It has been a hard year, 2002, and it doesn’t require a crystal ball to predict more hard times in store. The outbreak of Palestinian violence, over two years ago, and the Israeli response has wrought immense damage, in body, spirit and property, on both sides. Whether much can be salvaged from the smouldering ashes is a matter of conviction. Meanwhile the violence continues in ebbs and flows.
It is at times such as these that we are asked to show our unity and fit into a ‘national consensus’. Jews, in Israel and around the world, are called to put our differences aside and close ranks; join hands during these difficult times. Anyone daring to step outside this undefined consensus is seen as a threat; a self-hater or a fifth column. Sharon’s government and its institutions have been trying to vilify anyone outside the national consensus. Using President Bush’s vernacular they say: you’re either with us or against us.
But it is precisely during such difficult times that we must reject an abstract consensus, because it is precisely during such decisive periods that those in powers can embark on the most immoral and illegal adventures and not be held accountable for them. At times of crisis, leaders are apt to consider themselves as a body distinct from the rest of the citizens and grant themselves undue authority. No leader is good enough, or wise enough, to be entrusted with unlimited power. We must be heard, not a herd.
The decision by a number of IDF officers to refuse military posting in the occupied territories was a far-reaching act. They are not draft dodgers or fame seekers; they are educated men (and women) who found their sense of duty in confrontation with their sense of morality. Eventually they decided follow their conscience and face jail. They went against the grain and agreed to stand up and be counted. The number of covert refuseniks cannot be underestimated.
Other ‘dissidents’ are working on the ground: Physicians for Human Rights continues sending Israeli Jewish doctors to treat sick Palestinians who are unable to reach hospital due to road blocks or curfews. B’Tselem continues its work documenting human rights abuses in the territories; Jewish parents send their children to learn in Neveh Shalom School, alongside Arab Israelis.
The Jewish people has never spoken with a single voice; it has always been a polyphonic choir singing from different song-sheets – and rarely harmoniously. We all know the time-honoured adage: take two Jews and get three opinions. Perhaps therein lies our strength.
I am not an admirer of our Prime Minister whose politics are reminiscent of Genghis Kan’s, but I would defend him to the hilt to express his views. This is not because I think that one day I may support his odious politics, but because I remain hopeful that one day I will be able to persuade his supporters to think differently.

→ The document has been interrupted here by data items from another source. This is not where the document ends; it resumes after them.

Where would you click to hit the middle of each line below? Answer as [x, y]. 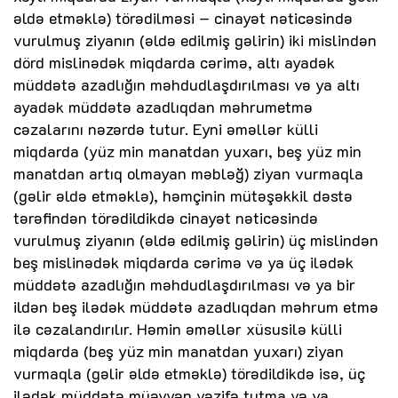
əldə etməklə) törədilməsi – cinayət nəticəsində [183, 18]
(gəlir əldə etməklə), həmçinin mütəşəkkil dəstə [183, 196]
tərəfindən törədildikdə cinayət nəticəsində [166, 218]
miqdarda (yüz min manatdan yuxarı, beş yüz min [187, 151]
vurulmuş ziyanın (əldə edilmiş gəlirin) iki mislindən [195, 40]
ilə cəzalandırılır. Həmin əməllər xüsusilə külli [178, 329]
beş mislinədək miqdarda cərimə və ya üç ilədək [183, 263]
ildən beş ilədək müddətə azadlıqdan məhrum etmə [196, 307]
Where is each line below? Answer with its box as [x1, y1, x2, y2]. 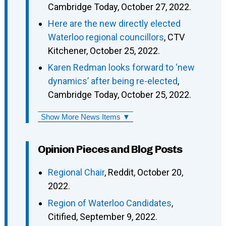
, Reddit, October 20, [104, 167, 183, 178]
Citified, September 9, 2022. [47, 211, 157, 222]
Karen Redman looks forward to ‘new [47, 62, 195, 73]
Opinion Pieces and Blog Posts [37, 143, 182, 156]
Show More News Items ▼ [40, 112, 130, 122]
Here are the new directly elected [47, 18, 181, 29]
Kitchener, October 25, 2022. [47, 45, 160, 56]
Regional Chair [47, 167, 104, 178]
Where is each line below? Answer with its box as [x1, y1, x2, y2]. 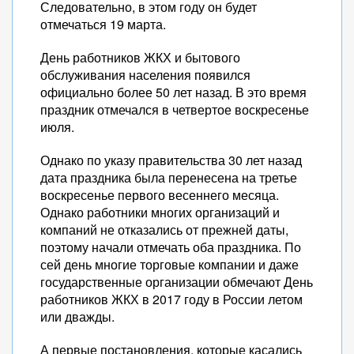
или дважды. [40, 307, 115, 326]
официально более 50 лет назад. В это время [40, 83, 307, 101]
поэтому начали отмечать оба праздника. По [40, 238, 301, 256]
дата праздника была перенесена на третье [40, 168, 297, 186]
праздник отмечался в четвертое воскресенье [40, 100, 309, 119]
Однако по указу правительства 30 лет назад [40, 151, 302, 169]
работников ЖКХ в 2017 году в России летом [40, 290, 303, 308]
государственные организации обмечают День [40, 273, 313, 291]
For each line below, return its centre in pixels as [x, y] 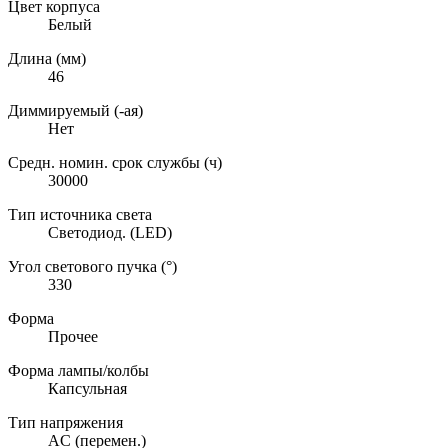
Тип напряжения [65, 422]
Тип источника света [80, 214]
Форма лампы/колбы [78, 370]
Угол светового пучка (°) [92, 266]
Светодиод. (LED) [110, 232]
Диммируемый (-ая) [75, 110]
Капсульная [87, 388]
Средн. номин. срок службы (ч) [115, 162]
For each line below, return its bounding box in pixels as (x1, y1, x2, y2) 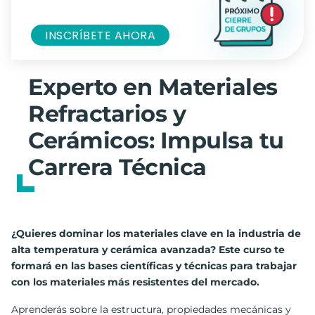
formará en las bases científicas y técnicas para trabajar (11, 259, 297, 273)
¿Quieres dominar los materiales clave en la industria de (11, 227, 301, 240)
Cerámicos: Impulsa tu (28, 127, 284, 155)
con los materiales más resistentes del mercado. (11, 276, 259, 289)
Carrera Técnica (28, 153, 207, 181)
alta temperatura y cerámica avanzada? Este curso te (11, 243, 285, 257)
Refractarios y (28, 100, 186, 128)
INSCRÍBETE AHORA (45, 27, 155, 44)
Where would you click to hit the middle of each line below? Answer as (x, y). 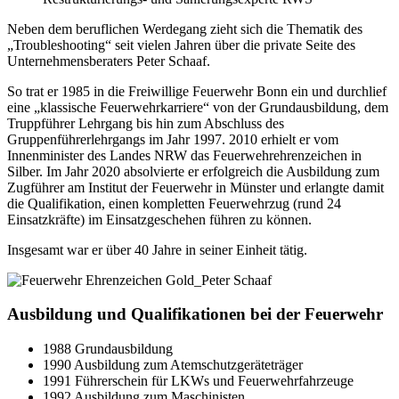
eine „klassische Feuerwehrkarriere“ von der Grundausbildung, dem (198, 107)
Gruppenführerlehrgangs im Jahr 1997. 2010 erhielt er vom (173, 139)
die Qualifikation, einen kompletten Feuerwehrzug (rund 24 (174, 203)
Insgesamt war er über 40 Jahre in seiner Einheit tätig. (157, 249)
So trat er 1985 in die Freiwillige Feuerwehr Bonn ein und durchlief (197, 91)
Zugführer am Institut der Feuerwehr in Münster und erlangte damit (195, 187)
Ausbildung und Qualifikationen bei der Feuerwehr (195, 314)
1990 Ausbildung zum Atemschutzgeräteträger (173, 365)
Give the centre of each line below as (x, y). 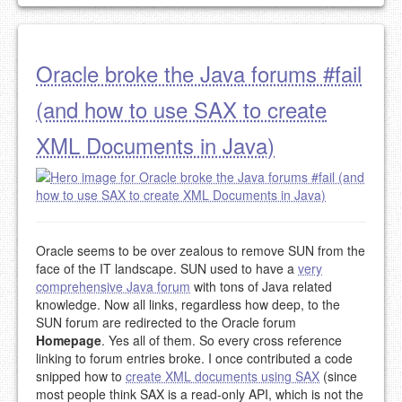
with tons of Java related (261, 287)
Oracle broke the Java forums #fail (199, 74)
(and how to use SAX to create (181, 109)
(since (338, 376)
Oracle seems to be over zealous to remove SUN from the (201, 251)
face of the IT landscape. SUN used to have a (167, 269)
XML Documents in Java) (155, 145)
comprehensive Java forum (113, 287)
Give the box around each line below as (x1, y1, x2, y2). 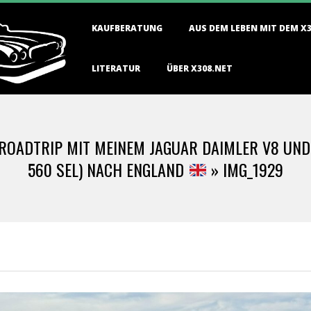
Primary (72, 10, 106, 24)
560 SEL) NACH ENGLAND (27, 157, 188, 182)
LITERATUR (92, 62, 140, 74)
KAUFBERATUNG (92, 22, 162, 34)
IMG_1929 (223, 157, 284, 182)
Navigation (72, 30, 120, 43)
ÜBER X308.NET (167, 62, 233, 74)
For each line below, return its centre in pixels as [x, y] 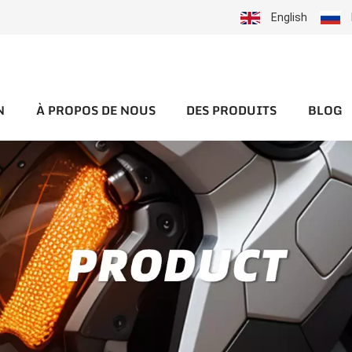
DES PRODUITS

Meanwhile, while defending his right, I will continue to protest against his policies in the West Bank and Gaza strip – policies which have brought neither peace nor security.
As citizens, we do not need to kowtow a political consensus; we are only obliged to act within the framework of the law. I object to any political party espousing a racist ideology or whose members call for the country’s downfall and consort with murderers. This is why I think that Moledet and the United Arab List should be barred from running in the current elections. I eschew any ideology which claims to know all the answers, or purports to be a custodian of the Truth. Karl Kraus once wrote: "In the final analysis every ideology gravitates toward war". We must always be on guard.
In 1968, on the eve of the Pesach, a group of Jewish families, led by Rabbi Moshe Levinger and Eliezer Waldman went with their issue to a Park Hotel, a small Arab-owned hotel in Hebron, ostensibly to celebration Pesach. The visitors took over the hotel and have remained there ever since. At the time this group, the forerunners to Gush Emunim, were seen as messianic madmen, placed outside the national consensus. They and their supporters now set the national consensus.
Consensus sounds nice, but in reality it presents a very real danger. It produces fanaticism and grooms assassins. We must educate for differences of opinion, and the right (and duty) to protest against injustice. In Israel there have rarely been moments of consensus. Neither should there be. Because in the name of consensus sinister things are done: dissenting voices are hushed and protest placards disappear – along with their carriers. Not every critic of Israel is an anti-Semite; not every refusenik is a traitor; and not every supporter of the Palestinians wants to bring down the State of Israel. They may simply have a different view of the situation.
There is nought wrong with going against the consensus.
Only dead fish always swim with the current.